┌──
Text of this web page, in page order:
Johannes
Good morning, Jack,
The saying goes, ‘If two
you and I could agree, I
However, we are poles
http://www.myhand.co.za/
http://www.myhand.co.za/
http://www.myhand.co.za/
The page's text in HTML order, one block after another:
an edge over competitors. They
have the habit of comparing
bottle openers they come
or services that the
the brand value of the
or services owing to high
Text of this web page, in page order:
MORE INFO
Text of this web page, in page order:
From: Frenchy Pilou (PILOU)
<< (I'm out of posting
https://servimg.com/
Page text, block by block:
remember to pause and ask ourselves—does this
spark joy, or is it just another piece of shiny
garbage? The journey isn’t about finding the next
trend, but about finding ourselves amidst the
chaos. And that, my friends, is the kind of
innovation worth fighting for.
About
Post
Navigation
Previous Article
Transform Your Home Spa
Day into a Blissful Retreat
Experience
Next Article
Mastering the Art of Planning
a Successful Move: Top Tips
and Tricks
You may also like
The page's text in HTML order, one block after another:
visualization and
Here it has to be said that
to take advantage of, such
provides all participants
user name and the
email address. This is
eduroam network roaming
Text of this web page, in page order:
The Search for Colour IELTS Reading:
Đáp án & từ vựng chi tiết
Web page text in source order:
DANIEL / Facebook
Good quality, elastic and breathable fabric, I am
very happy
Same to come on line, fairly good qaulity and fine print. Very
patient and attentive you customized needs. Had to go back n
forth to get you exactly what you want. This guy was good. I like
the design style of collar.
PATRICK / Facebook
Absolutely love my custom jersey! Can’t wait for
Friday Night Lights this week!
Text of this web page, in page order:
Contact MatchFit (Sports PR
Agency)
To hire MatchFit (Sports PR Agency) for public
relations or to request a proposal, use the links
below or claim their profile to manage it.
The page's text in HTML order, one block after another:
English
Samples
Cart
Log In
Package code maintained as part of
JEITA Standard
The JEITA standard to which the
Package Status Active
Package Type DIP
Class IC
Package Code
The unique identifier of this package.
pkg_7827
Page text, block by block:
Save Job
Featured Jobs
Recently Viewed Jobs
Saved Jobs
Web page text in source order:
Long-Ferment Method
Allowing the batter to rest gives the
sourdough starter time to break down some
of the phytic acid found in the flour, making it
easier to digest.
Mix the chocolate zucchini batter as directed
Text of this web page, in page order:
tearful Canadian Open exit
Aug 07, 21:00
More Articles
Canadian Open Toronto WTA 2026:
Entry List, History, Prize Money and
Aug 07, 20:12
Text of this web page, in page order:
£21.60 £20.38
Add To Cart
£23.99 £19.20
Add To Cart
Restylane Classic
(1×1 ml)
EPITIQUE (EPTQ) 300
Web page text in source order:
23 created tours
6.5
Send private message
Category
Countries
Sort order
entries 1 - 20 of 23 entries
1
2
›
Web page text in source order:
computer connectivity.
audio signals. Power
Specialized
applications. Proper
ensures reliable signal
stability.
└──
Copy each entry exactly. Omit none.

• [Output of the task]
Text of this web page, in page order:
Johannes
Good morning, Jack,
The saying goes, ‘If two
you and I could agree, I
However, we are poles
http://www.myhand.co.za/
http://www.myhand.co.za/
http://www.myhand.co.za/
The page's text in HTML order, one block after another:
an edge over competitors. They
have the habit of comparing
bottle openers they come
or services that the
the brand value of the
or services owing to high
Text of this web page, in page order:
MORE INFO
Text of this web page, in page order:
From: Frenchy Pilou (PILOU)
<< (I'm out of posting
https://servimg.com/
Page text, block by block:
remember to pause and ask ourselves—does this
spark joy, or is it just another piece of shiny
garbage? The journey isn’t about finding the next
trend, but about finding ourselves amidst the
chaos. And that, my friends, is the kind of
innovation worth fighting for.
About
Post
Navigation
Previous Article
Transform Your Home Spa
Day into a Blissful Retreat
Experience
Next Article
Mastering the Art of Planning
a Successful Move: Top Tips
and Tricks
You may also like
The page's text in HTML order, one block after another:
visualization and
Here it has to be said that
to take advantage of, such
provides all participants
user name and the
email address. This is
eduroam network roaming
Text of this web page, in page order:
The Search for Colour IELTS Reading:
Đáp án & từ vựng chi tiết
Web page text in source order:
DANIEL / Facebook
Good quality, elastic and breathable fabric, I am
very happy
Same to come on line, fairly good qaulity and fine print. Very
patient and attentive you customized needs. Had to go back n
forth to get you exactly what you want. This guy was good. I like
the design style of collar.
PATRICK / Facebook
Absolutely love my custom jersey! Can’t wait for
Friday Night Lights this week!
Text of this web page, in page order:
Contact MatchFit (Sports PR
Agency)
To hire MatchFit (Sports PR Agency) for public
relations or to request a proposal, use the links
below or claim their profile to manage it.
The page's text in HTML order, one block after another:
English
Samples
Cart
Log In
Package code maintained as part of
JEITA Standard
The JEITA standard to which the
Package Status Active
Package Type DIP
Class IC
Package Code
The unique identifier of this package.
pkg_7827
Page text, block by block:
Save Job
Featured Jobs
Recently Viewed Jobs
Saved Jobs
Web page text in source order:
Long-Ferment Method
Allowing the batter to rest gives the
sourdough starter time to break down some
of the phytic acid found in the flour, making it
easier to digest.
Mix the chocolate zucchini batter as directed
Text of this web page, in page order:
tearful Canadian Open exit
Aug 07, 21:00
More Articles
Canadian Open Toronto WTA 2026:
Entry List, History, Prize Money and
Aug 07, 20:12
Text of this web page, in page order:
£21.60 £20.38
Add To Cart
£23.99 £19.20
Add To Cart
Restylane Classic
(1×1 ml)
EPITIQUE (EPTQ) 300
Web page text in source order:
23 created tours
6.5
Send private message
Category
Countries
Sort order
entries 1 - 20 of 23 entries
1
2
›
Web page text in source order:
computer connectivity.
audio signals. Power
Specialized
applications. Proper
ensures reliable signal
stability.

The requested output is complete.